■ MATERIAL PROVIDED ■
-.-.-
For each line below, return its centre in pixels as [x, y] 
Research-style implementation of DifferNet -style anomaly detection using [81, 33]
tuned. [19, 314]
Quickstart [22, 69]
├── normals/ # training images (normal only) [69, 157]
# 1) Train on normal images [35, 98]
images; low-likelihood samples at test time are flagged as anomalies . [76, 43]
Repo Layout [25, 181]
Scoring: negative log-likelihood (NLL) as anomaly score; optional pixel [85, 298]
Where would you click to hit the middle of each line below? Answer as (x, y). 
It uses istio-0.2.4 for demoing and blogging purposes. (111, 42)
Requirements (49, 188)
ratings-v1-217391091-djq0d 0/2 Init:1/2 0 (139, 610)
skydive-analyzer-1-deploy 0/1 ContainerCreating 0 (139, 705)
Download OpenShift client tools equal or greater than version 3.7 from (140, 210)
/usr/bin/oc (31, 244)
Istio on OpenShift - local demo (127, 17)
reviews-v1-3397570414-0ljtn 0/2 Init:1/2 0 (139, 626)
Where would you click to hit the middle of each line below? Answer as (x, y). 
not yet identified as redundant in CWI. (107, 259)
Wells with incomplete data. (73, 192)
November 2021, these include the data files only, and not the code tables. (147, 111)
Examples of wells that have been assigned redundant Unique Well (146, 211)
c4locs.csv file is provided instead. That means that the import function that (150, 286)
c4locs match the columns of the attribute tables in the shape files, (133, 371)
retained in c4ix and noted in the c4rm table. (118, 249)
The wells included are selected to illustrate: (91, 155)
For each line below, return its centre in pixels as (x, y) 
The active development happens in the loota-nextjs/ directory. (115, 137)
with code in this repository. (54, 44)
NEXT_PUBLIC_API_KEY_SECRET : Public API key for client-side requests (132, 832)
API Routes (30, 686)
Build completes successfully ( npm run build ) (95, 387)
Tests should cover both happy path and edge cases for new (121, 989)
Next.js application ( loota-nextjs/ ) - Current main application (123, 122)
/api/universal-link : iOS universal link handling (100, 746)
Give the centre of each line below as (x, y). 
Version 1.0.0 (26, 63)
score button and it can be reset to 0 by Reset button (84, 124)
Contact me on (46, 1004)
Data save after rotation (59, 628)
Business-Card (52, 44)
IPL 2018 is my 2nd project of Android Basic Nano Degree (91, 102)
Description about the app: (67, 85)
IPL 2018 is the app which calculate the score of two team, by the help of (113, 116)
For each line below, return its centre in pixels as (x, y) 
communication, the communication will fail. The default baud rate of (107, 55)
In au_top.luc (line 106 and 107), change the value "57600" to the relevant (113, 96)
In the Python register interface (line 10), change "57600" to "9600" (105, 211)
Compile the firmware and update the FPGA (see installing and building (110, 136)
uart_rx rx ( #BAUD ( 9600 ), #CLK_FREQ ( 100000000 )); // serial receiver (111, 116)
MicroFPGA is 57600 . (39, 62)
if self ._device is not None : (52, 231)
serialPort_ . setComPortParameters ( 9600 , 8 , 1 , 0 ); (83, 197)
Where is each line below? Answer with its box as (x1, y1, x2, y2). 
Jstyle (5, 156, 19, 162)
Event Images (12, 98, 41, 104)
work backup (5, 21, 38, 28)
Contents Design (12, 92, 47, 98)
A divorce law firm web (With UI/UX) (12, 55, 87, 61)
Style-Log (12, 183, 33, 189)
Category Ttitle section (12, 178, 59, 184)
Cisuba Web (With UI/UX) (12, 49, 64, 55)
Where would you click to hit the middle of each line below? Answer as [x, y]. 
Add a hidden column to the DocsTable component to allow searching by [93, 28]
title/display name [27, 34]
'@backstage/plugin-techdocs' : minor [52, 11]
-.-.-
■ PROMPT ■
Return, with no change at all, every line in the entries above from the line containing "Contact me on (46, 1004)" through the line containing "Compile the firmware".

■ RESPONSE AREA ■
Contact me on (46, 1004)
Data save after rotation (59, 628)
Business-Card (52, 44)
IPL 2018 is my 2nd project of Android Basic Nano Degree (91, 102)
Description about the app: (67, 85)
IPL 2018 is the app which calculate the score of two team, by the help of (113, 116)
For each line below, return its centre in pixels as (x, y) 
communication, the communication will fail. The default baud rate of (107, 55)
In au_top.luc (line 106 and 107), change the value "57600" to the relevant (113, 96)
In the Python register interface (line 10), change "57600" to "9600" (105, 211)
Compile the firmware and update the FPGA (see installing and building (110, 136)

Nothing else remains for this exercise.